Corporations like Lifetime Learning Systems remind their corporate clients that “Kids
spend 40 percent of each day in the classroom where traditional advertising can’t
reach them…Now you can enter the classroom through custom-made learning materials
created with your specific marketing objectives in mind. Communicate with young spenders
directly and, through them, their teachers and families as well.”
Environmentalists
who seek to spoil the party are subject to a barrage of corporate flak: “Environmental
education is engaging children in politics in primary school and, frankly, is
indoctrination,” as David Reidnauer, of the U.S. National Centre for Public Policy
Research, would have it.
If
environmentalists are to be prevented from generating public awareness, the public must be
swamped with misleading, confusing information contradicting the scientific consensus.
This is a chief task of the thousands of corporate-funded think tanks and PR companies.
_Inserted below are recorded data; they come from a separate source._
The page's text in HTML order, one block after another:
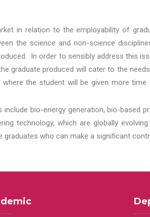
in relation to the employability of
the science and non-science
In order to sensibly address this
graduate produced will cater to the
the student will be given more
bio-energy generation, bio-
technology, which are globally
graduates who can make a significant
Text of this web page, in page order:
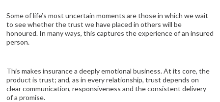
Some of life’s most uncertain moments are those in which we wait
to see whether the trust we have placed in others will be
honoured. In many ways, this captures the experience of an insured
person.
This makes insurance a deeply emotional business. At its core, the
product is trust; and, as in every relationship, trust depends on
clear communication, responsiveness and the consistent delivery
of a promise.
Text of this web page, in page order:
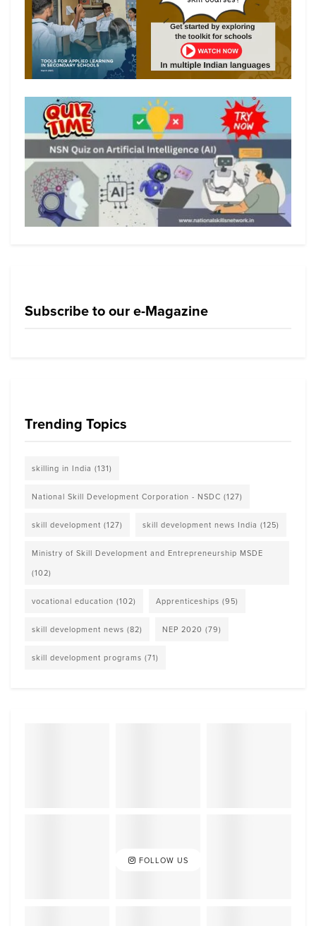
Subscribe to our e-Magazine
Trending Topics
skilling in India (131)
National Skill Development Corporation - NSDC (127)
skill development (127) skill development news India (125)
Ministry of Skill Development and Entrepreneurship MSDE
(102)
vocational education (102) Apprenticeships (95)
skill development news (82) NEP 2020 (79)
skill development programs (71)
FOLLOW US
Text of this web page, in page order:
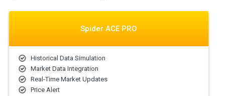
Spider ACE PRO
Historical Data Simulation
Market Data Integration
Real-Time Market Updates
Price Alert
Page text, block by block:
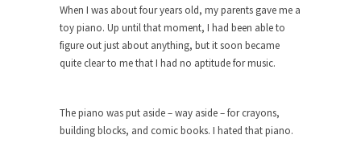
Karl Marx Grave.
Despite being famous for advocating a system
without private...
Celebrity scientist Neil Degrasse Tyson has a
new video...
When I was about four years old, my parents gave me a
toy piano. Up until that moment, I had been able to
figure out just about anything, but it soon became
quite clear to me that I had no aptitude for music.
The piano was put aside – way aside – for crayons,
building blocks, and comic books. I hated that piano.
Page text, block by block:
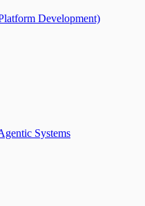
Development)
Systems
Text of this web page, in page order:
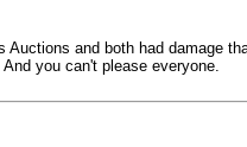
and both had damage
you can't please everyone.
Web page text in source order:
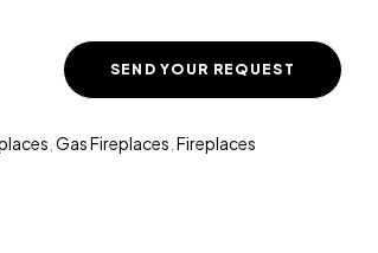
Gas Fireplaces Fireplaces
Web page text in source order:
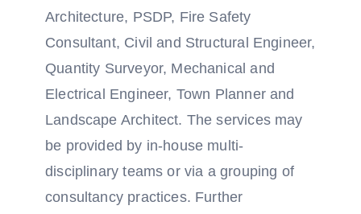
Architecture, PSDP, Fire Safety
Consultant, Civil and Structural Engineer,
Quantity Surveyor, Mechanical and
Electrical Engineer, Town Planner and
Landscape Architect. The services may
be provided by in-house multi-
disciplinary teams or via a grouping of
consultancy practices. Further
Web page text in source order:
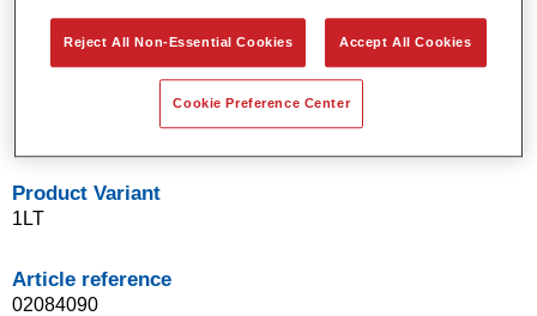
VOC compliant.
Mix 5:1 with all Standox VOC hardeners, 3:1 with all
Standox 2K hardeners HS, 2:1 with all Standox 2K
Product Variant
1LT
Article reference
02084090
Reject All Non-Essential Cookies Accept All Cookies
Cookie Preference Center
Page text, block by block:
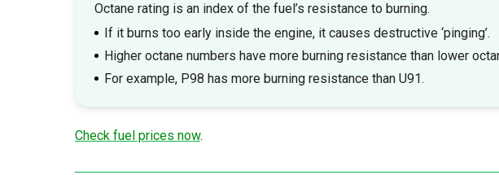
Octane rating is an index of the fuel’s resistance to burning.
If it burns too early inside the engine, it causes destructive ‘pinging’.
Higher octane numbers have more burning resistance than lower
For example, P98 has more burning resistance than U91.
Check fuel prices now.
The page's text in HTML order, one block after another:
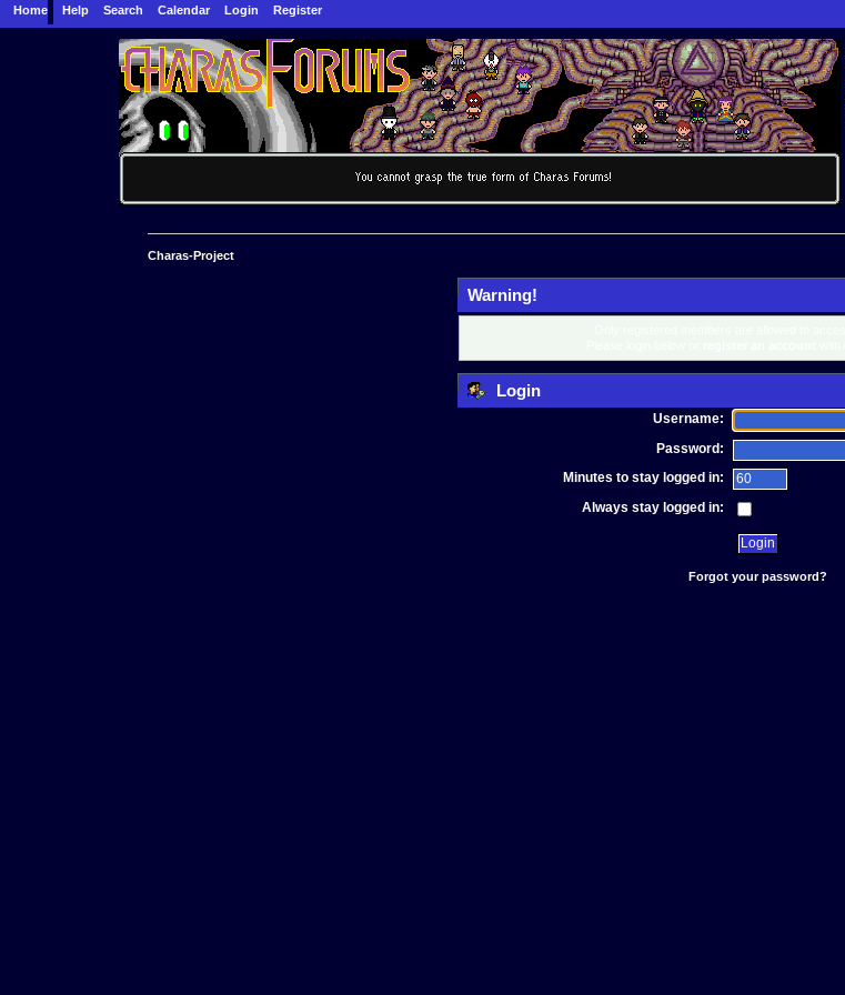
Home Help Search Calendar Login Register
Charas-Project
Warning!
Login
Username:
Password:
Minutes to stay logged in:
Always stay logged in:
Forgot your password?
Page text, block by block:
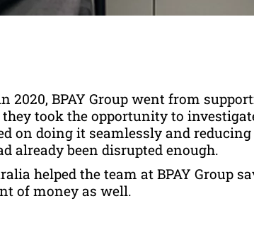
2020, BPAY Group went from
they took the opportunity to
on doing it seamlessly and
already been disrupted enough.
helped the team at BPAY Group
of money as well.
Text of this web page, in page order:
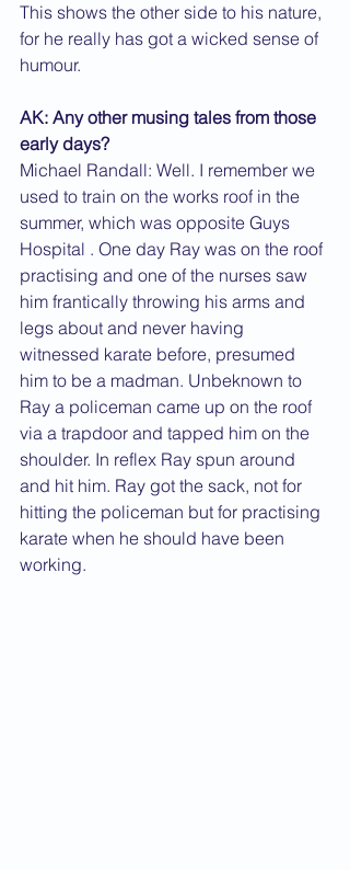
This shows the other side to his nature,
for he really has got a wicked sense of
humour.
AK: Any other musing tales from those
early days?
Michael Randall: Well. I remember we
used to train on the works roof in the
summer, which was opposite Guys
Hospital . One day Ray was on the roof
practising and one of the nurses saw
him frantically throwing his arms and
legs about and never having
witnessed karate before, presumed
him to be a madman. Unbeknown to
Ray a policeman came up on the roof
via a trapdoor and tapped him on the
shoulder. In reflex Ray spun around
and hit him. Ray got the sack, not for
hitting the policeman but for practising
karate when he should have been
working.
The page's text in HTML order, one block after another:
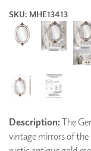
SKU: MHE13413
Description:The
vintage mirrors of
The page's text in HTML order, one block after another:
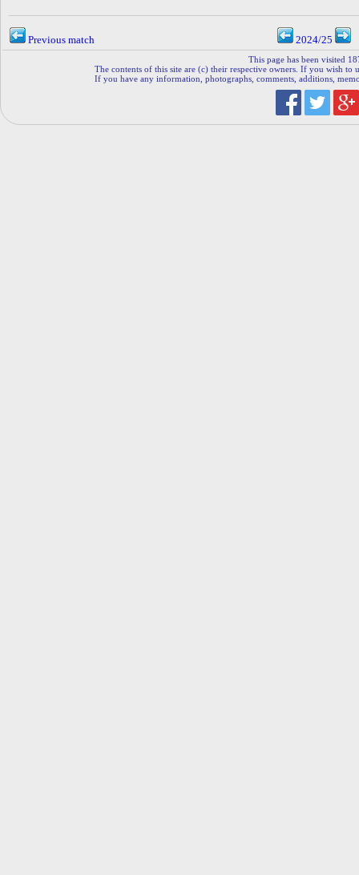
Previous match 2024/25
This page has been visited
The contents of this site are (c) their respective owners. If you wish to
If you have any information, photographs, comments, additions,
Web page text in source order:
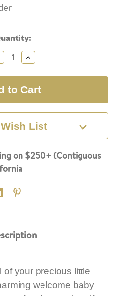
Increase
Quantity:
List
on $250+ (Contiguous
of your precious little
welcome baby
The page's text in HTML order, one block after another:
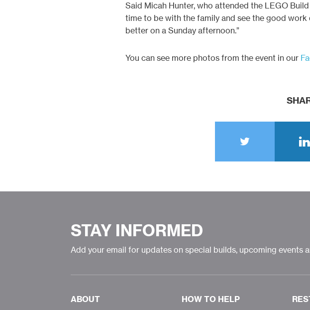
Said Micah Hunter, who attended the LEGO
time to be with the family and see the good
better on a Sunday afternoon.”
You can see more photos from the event in our
STAY INFORMED
Add your email for updates on special builds, upcoming events
ABOUT HOW TO HELP
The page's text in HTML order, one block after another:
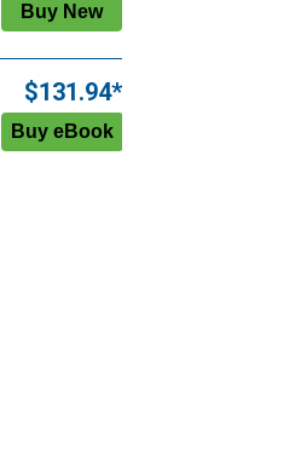
$131.94*
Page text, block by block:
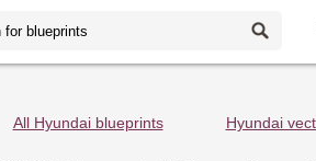
All Hyundai blueprints Hyundai
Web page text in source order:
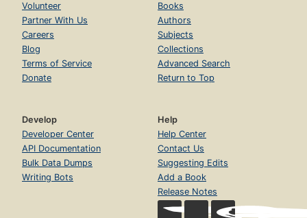
Volunteer
Partner With Us
Careers
Blog
Terms of Service
Donate
Books
Authors
Subjects
Collections
Advanced Search
Return to Top
Develop
Developer Center
API Documentation
Bulk Data Dumps
Writing Bots
Help
Help Center
Contact Us
Suggesting Edits
Add a Book
Release Notes
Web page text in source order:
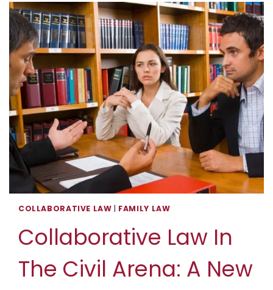
MORE
AND
MORE
NATIONAL
RECOGNITION
COLLABORATIVE LAW | FAMILY LAW
Collaborative Law In
The Civil Arena: A New
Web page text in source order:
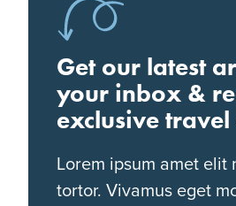
Get our latest
your inbox &
exclusive
Lorem ipsum amet elit
tortor. Vivamus eget
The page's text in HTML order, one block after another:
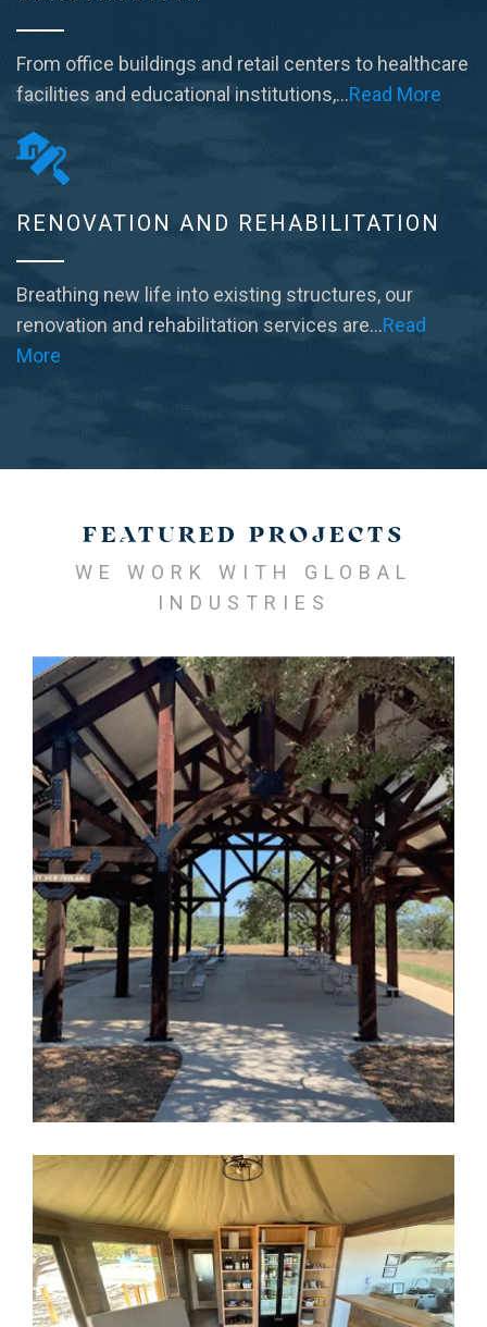
From office buildings and retail centers to healthcare
facilities and educational institutions,…Read More
RENOVATION AND REHABILITATION
Breathing new life into existing structures, our
renovation and rehabilitation services are…Read
More
FEATURED PROJECTS
WE WORK WITH GLOBAL
INDUSTRIES
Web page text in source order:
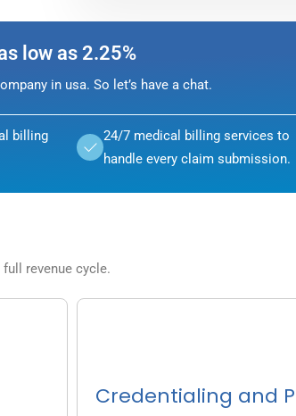
low as 2.25%
in usa. So let’s have a chat.
billing
24/7 medical billing services to
handle every claim submission.
revenue cycle.
Credentialing and
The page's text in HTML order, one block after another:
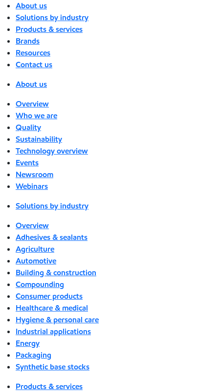
About us
Solutions by industry
Products & services
Brands
Resources
Contact us
About us
Overview
Who we are
Quality
Sustainability
Technology overview
Events
Newsroom
Webinars
Solutions by industry
Overview
Adhesives & sealants
Agriculture
Automotive
Building & construction
Compounding
Consumer products
Healthcare & medical
Hygiene & personal care
Industrial applications
Energy
Packaging
Synthetic base stocks
Products & services
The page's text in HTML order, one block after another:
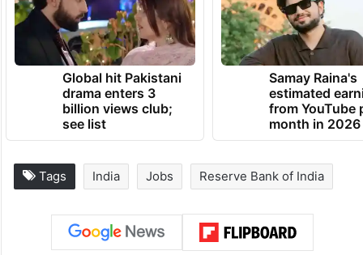
Global hit Pakistani
drama enters 3
billion views club;
see list
Samay Raina's
estimated
from YouTube
month in 2026
Tags India Jobs Reserve Bank of India
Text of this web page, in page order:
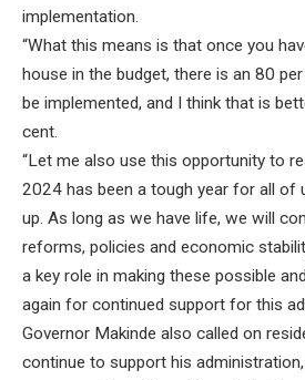
implementation.
“What this means is that once you
house in the budget, there is an 80
be implemented, and I think that is
cent.
“Let me also use this opportunity to
2024 has been a tough year for all of
up. As long as we have life, we will
reforms, policies and economic
a key role in making these possible
again for continued support for this
Governor Makinde also called on
continue to support his
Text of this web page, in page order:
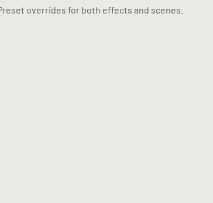
overrides for both effects and scenes.
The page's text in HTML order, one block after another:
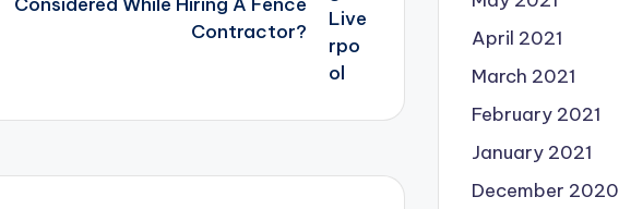
Contractor?
April 2021
March 2021
February 2021
January 2021
December 2020
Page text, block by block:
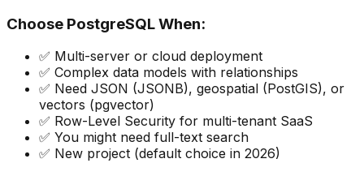
Choose PostgreSQL When:
✅ Multi-server or cloud deployment
✅ Complex data models with relationships
✅ Need JSON (JSONB), geospatial (PostGIS), or
vectors (pgvector)
✅ Row-Level Security for multi-tenant SaaS
✅ You might need full-text search
✅ New project (default choice in 2026)
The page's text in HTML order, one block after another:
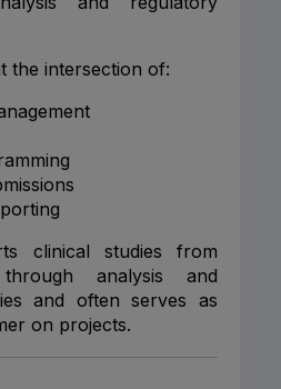
the intersection of:
clinical studies from
analysis and
and often serves as
on projects.
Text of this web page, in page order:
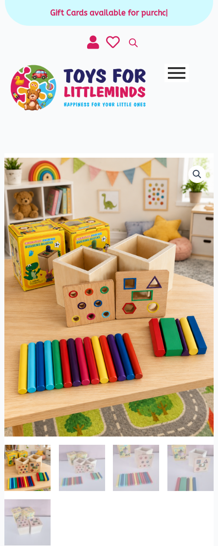
Skip
Gift Cards available for purchase
Wooden
Sorting
Box
-
Color
or
Shape
Sorting
quantity
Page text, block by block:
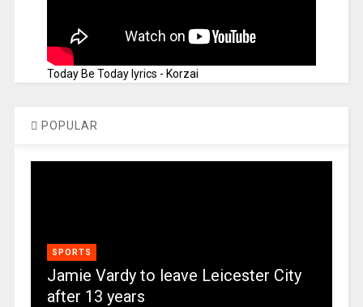
Today Be Today lyrics - Korzai
POPULAR
SPORTS
Jamie Vardy to leave Leicester City
after 13 years
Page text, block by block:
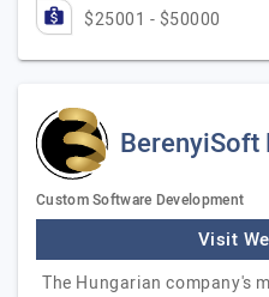
$25001 - $50000
BerenyiSoft
Custom Software Development
Visit
The Hungarian company's
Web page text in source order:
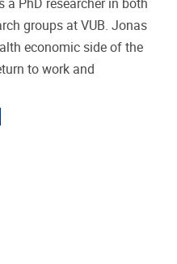
a PhD researcher in both
groups at VUB. Jonas
economic side of the
to work and
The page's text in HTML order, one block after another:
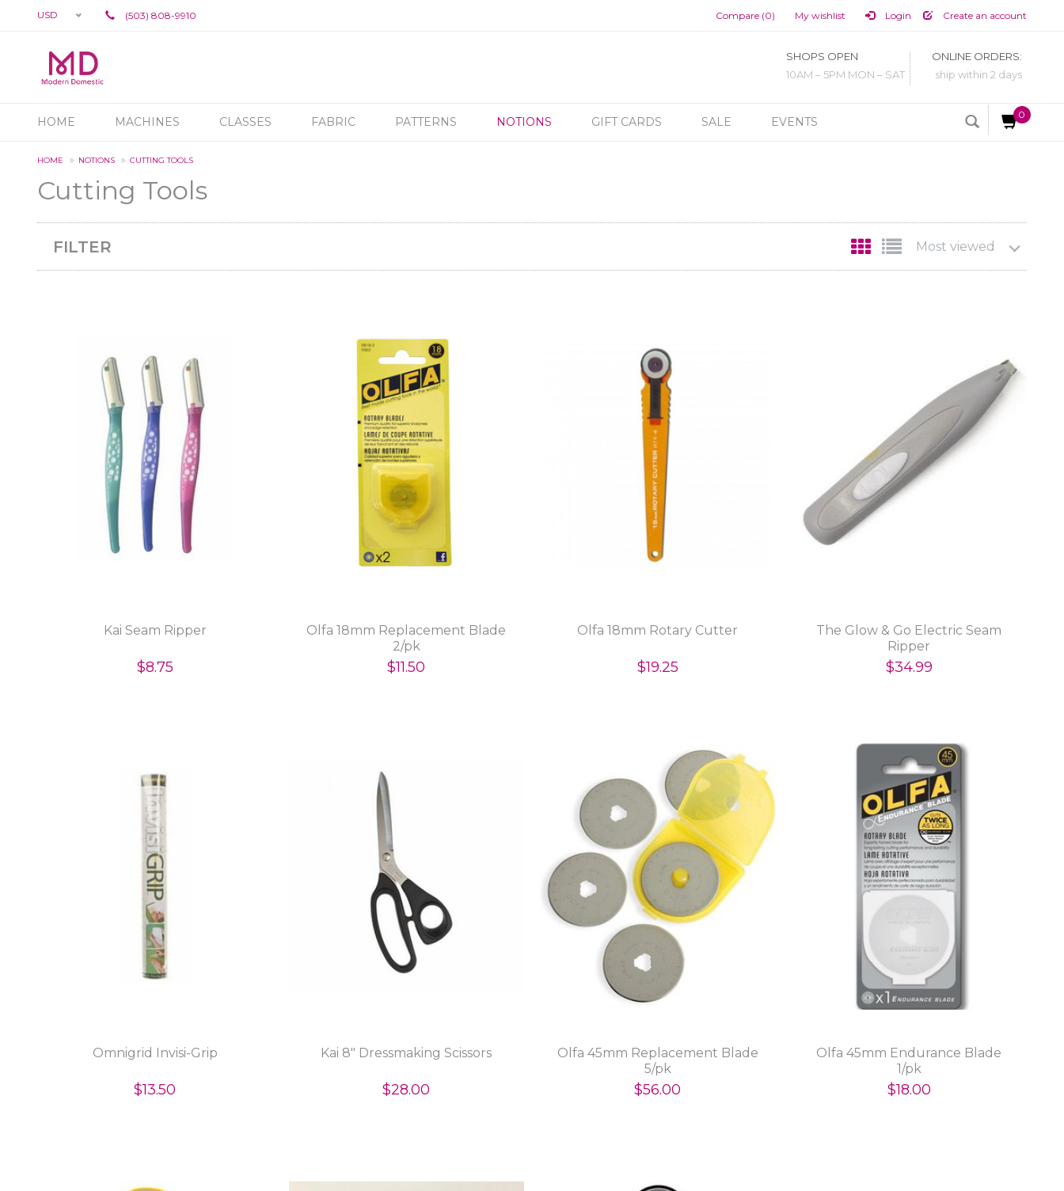
USD (503) 808-9910 Compare (0) My wishlist Login Create an account
SHOPS OPEN
10AM – 5PM MON – SAT
ONLINE ORDERS:
ship within 2 days
HOME MACHINES CLASSES FABRIC PATTERNS NOTIONS GIFT CARDS SALE EVENTS
0
HOME NOTIONS CUTTING TOOLS
Cutting Tools
FILTER Most viewed
Kai Seam Ripper
$8.75
Olfa 18mm Replacement Blade
2/pk
$11.50
Olfa 18mm Rotary Cutter
$19.25
The Glow & Go Electric Seam
Ripper
$34.99
Omnigrid Invisi-Grip
$13.50
Kai 8" Dressmaking Scissors
$28.00
Olfa 45mm Replacement Blade
5/pk
$56.00
Olfa 45mm Endurance Blade
1/pk
$18.00
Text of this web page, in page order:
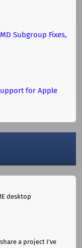
Subgroup Fixes,
for Apple
desktop
a project I've
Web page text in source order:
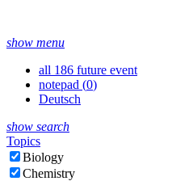
show menu
all 186 future event
notepad (0)
Deutsch
show search
Topics
Biology
Chemistry
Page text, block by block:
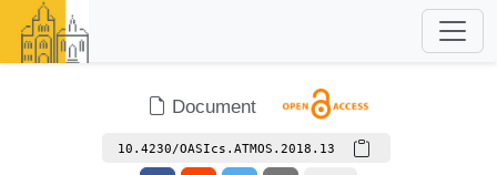
Document
10.4230/OASIcs.ATMOS.2018.13
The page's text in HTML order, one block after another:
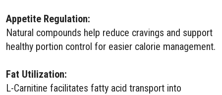
Appetite Regulation:
Natural compounds help reduce cravings and support
healthy portion control for easier calorie management.
Fat Utilization:
L-Carnitine facilitates fatty acid transport into
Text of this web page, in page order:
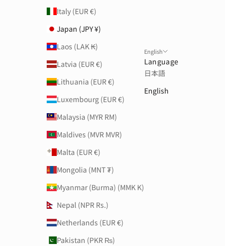
Italy (EUR €)
Japan (JPY ¥)
Laos (LAK ₭)
Latvia (EUR €)
Lithuania (EUR €)
Luxembourg (EUR €)
Malaysia (MYR RM)
Maldives (MVR MVR)
Malta (EUR €)
Mongolia (MNT ₮)
Myanmar (Burma) (MMK K)
Nepal (NPR Rs.)
Netherlands (EUR €)
Pakistan (PKR ₨)
English
Language
日本語
English
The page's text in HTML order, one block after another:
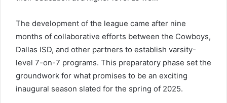
The development of the league came after nine
months of collaborative efforts between the Cowboys,
Dallas ISD, and other partners to establish varsity-
level 7-on-7 programs. This preparatory phase set the
groundwork for what promises to be an exciting
inaugural season slated for the spring of 2025.
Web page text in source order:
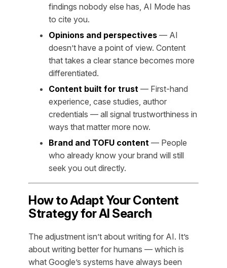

The logic is crude but effective, as Phil Lesley, author of a handbook on public
relations, explains: “People generally do not favour action on a non-alarming
situation when arguments seem to be balanced on both sides and there is a clear doubt. The
weight of impressions on the public must be balanced so people will have doubts and lack
motivation to take action…Nurturing public doubts by demonstrating that this is not a
clear-cut situation in support of the opponents usually is all that is necessary.”
An argument that
perhaps accounts for Ronald Bailey’s otherwise bizarre summation of the ozone
depletion question: “The impact of man-made chlorofluorocarbons (CFCs) on the ozone
layer is a complex question that turns on murky evidence, tentative conclusions,
conflicting interpretations, and changing predictions… it turns out that ozone
depletion, like the other environmental dooms analysed here, is less a crisis than a
nuisance” (Ronald Bailey, Ecoscam: The False Prophets of Ecological Apocalypse).
Beder notes that
the Cato Institute, which published Bailey’s book, is supported financially by the
American Farm Bureau Federation, the American Petroleum Institute, Coca-Cola, Exxon, the
Ford Motor Company, Monsanto, Philip Morris, and the Proctor & Gamble Fund, among
other noted “environmentalists”; facts which are routinely ignored by the media,
who present such propaganda as independent opinion.
The stubborn few
who refuse to “sit down and take it like a consumer” can be hit with “Strategic
Lawsuits Against Public Participation,” or SLAPPS. The aim of SLAPPing a protester is
to sue them for defamation, injury, conspiracy, etc., not in order to win the case, but to
bring victims to the point where they “are no longer able to find the financial,
emotional, or mental wherewithal to sustain their defence.” If all else fails,
environmentalists can be brought on board. Stauber and Rampton, who edit PR Watch,
note that hiring dissenters is a “crude but effective way to derail potentially
meddlesome activists.”
Beder also reveals
how corporations use sophisticated market research and telemarketing techniques to
identify members of the public potentially sympathetic to their position. Individuals
responding positively are patched directly through to the office of the relevant
politician, thereby creating the impression of a passionate public response against, say,
environmental regulation—a synthetic grassroots movement known in the trade as “astroturf.”
As Beder proves,
anything more than token media criticism of the corporate program is hardly likely. The
car industry, for example, is a major advertiser in the New York Times. No
surprise, then, that Times publisher and CEO Arthur Sulzberger admitted that “he
leaned on his editors to present the auto industry’s position” because it “would
affect advertising.” Elsewhere, Chrysler corporation made its position clear in a
letter to over 100 magazines: “In an effort to avoid potential conflicts, it is
required that Chrysler corporation be alerted in advance of any and all editorial content
that encompasses sexual, political, social issues or any editorial content that could be
construed as provocative or offensive.”
These pressures
apply throughout TV, radio, and the press. According to the host of one of the United
States’ Public Broadcasting Service TV programs: “You cannot get a TV or a radio
show on the air in America these days unless it targets an audience that corporations are
interested in targeting and unless it carries a message that is acceptable to
corporations.”
In the current
situation, individual environmental issues can hardly be considered the central, let alone
the sole problem for environmentalists, given that corporate domination makes the raising
of public awareness of these issues almost impossible. The real problem is the massive
corporate obstacle to the public coming to the aid of the environment.
To be an
environmentalist today, must mean understanding and exposing this attempt to stifle
environmentalism. As Beder says: “A new wave of environmentalism is now called for.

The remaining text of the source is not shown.